The Managed Identity Wallets project adheres to the Conventional Commits.

Conventional commits are a standardized way of formatting commit messages in software development projects. The Conventional Commits specification provides guidelines for writing commit messages that are human-readable, informative, and can be easily parsed by automated tools.

The format of a conventional commit message typically consists of a type, an optional scope, and a subject. The type indicates the purpose or nature of the commit, such as "feat" for a new feature, "fix" for a bug fix, "docs" for documentation changes, and so on. The scope is optional and represents the module or component of the project being modified. The subject is a brief and descriptive summary of the changes made in the commit.

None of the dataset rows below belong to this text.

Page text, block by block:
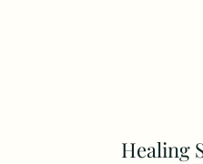
Healing
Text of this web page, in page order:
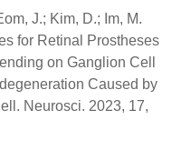
J.; Kim, D.; Im, M.
for Retinal Prostheses
on Ganglion Cell
Caused by
Neurosci. 2023, 17,
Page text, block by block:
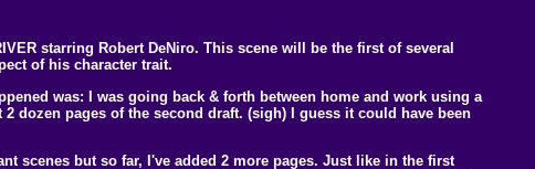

The conventional commit structure is as follows:

<type>([optional scope]): <description>

[optional body]

[optional footer(s)]

Commonly used types include:

  • feat
  • fix
  • ci
  • chore
  • docs
  • refactor
  • test

For BREAKING CHANGES use the following footer:

  • BREAKING CHANGE: <description>

Example of a commit that introduces breaking changes. To draw additional attention to the breaking changes, the commit scope is prefixed with an exclamation mark:

chore(ci)!: drop support for Java 11

BREAKING CHANGE: Java 11 features not available in the new version.

Please note: Putting a ! next to the scope, without the breaking change footer, will not trigger a major release!


NOTICE

This work is licensed under the Apache-2.0.